Fashion Revolution celebrates the progress made in the Bangladesh Ready-made Garment (RMG) sector by the Accord. The International Accord on Fire and Building Safety was the first legally-binding brand agreement on worker health and safety in the fashion industry and is the most important agreement to keep garment workers safe to date. This year, the organization pays tribute to the joint efforts of all Accord stakeholders who have significantly contributed to safer workplaces for over 2 million garment factory workers in Bangladesh, including the Bangladeshi trade unions representing garment workers, alongside Global Union Federations and labour rights groups. It welcomes the introduction of the Pakistan Accord and would like to see the adoption and success of the International Accord replicated in all garment producing countries.
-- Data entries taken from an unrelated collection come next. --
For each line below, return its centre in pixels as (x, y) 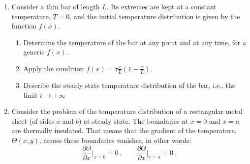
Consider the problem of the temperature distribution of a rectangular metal (127, 111)
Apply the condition (54, 68)
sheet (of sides (33, 121)
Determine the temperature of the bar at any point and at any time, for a (135, 42)
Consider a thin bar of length (56, 6)
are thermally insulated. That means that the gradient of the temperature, (124, 130)
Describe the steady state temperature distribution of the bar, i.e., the (129, 85)
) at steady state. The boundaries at (133, 121)

Fashion Revolution believes there is no sustainable fashion without fair pay which is why it launched Good Clothes, Fair Pay as part of a wider coalition last July. The Good Clothes Fair Pay campaign demands living wage legislation at EU level for garment workers worldwide.

The annual Fashion Transparency Index, first launched in 2017, is one tool that Fashion Revolution has developed to help bring about systemic change in the industry through research, education and advocacy. The index ranks brands and retailers for their disclosures about policies, practices, impacts and progress. Since 2016 this index has influenced brands to disclose details on their supply chains and business practices. In 2022, 48% of 250 brands reviewed disclose their first tier manufacturing lists but only 4% of brands are disclosing whether their garment workers earn a living wage.